These are working notes, not a tutorial. They're the things that actually changed how I build after EmotionFlow and a stack of smaller experiments. If you're starting on multimodal work, maybe they save you a week.
Fusion is a design space, not a step
'Fuse the modalities' sounds like one box in a diagram. It's actually a whole set of choices: do you fuse early (combine raw features) or late (combine predictions)? Do you weight by confidence? Do you let one modality gate another? Each choice has a different failure personality. Treat fusion as the main design problem, not the connective tissue.
- Early fusion: rich, but one bad stream contaminates everything.
- Late fusion: robust, but you lose cross-modal interactions.

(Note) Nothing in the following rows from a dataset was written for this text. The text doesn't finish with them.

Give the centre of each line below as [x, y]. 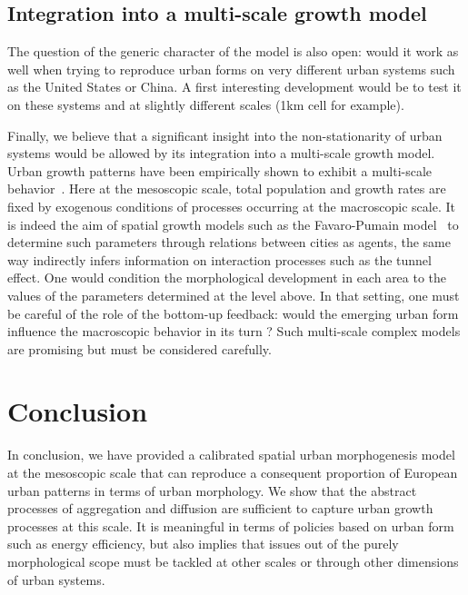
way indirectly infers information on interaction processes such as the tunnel [219, 259]
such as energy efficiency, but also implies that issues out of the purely [203, 544]
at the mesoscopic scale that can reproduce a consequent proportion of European [233, 473]
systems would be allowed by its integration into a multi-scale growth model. [221, 153]
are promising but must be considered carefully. [139, 348]
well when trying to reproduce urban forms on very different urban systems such [231, 69]
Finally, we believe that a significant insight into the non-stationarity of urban [225, 135]
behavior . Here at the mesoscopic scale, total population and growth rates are [227, 188]
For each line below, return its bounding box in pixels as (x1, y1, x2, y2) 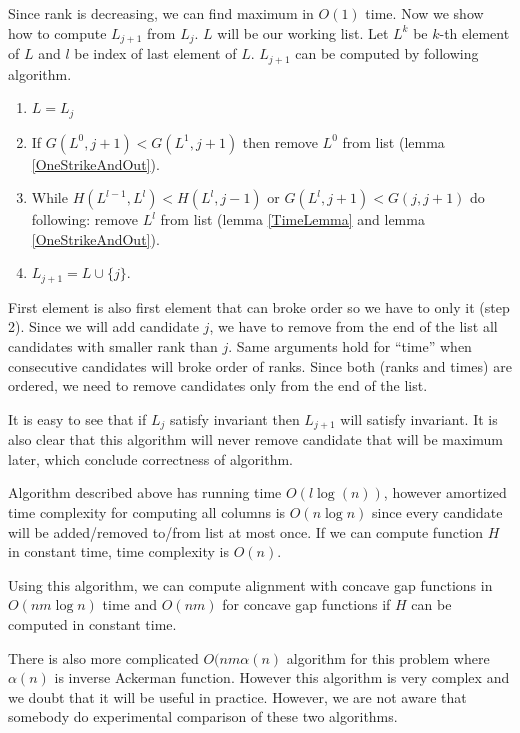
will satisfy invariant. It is (340, 408, 498, 429)
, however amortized (383, 482, 507, 503)
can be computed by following (295, 43, 479, 64)
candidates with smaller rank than (8, 335, 218, 356)
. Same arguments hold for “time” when (228, 335, 472, 356)
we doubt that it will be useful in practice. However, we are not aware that (8, 686, 467, 707)
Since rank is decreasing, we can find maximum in (8, 3, 314, 23)
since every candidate (372, 501, 503, 522)

- Confidence-weighted: my default — cheap and surprisingly strong.
Alignment eats your time
Two streams sampled at different rates, arriving at different times, is the real engineering tax of multimodal work. Getting vision and audio windows to line up in real time was harder than either model. Budget for it.
Confidence beats accuracy
A model that knows when it doesn't know is worth more than a slightly more accurate one that's always sure. Calibrated confidence is what lets you fuse intelligently and fall back gracefully. I now treat 'how do I get a trustworthy confidence out of this?' as a first-class question.
Accuracy tells you how often you're right. Confidence tells you when to trust yourself. The second one ships.
Read the failure cases
The single highest-leverage habit: stare at the cases where the system was wrong, especially where it was confidently wrong. Almost every real improvement I've made came from one afternoon of watching the model fail and asking why, not from another epoch of training.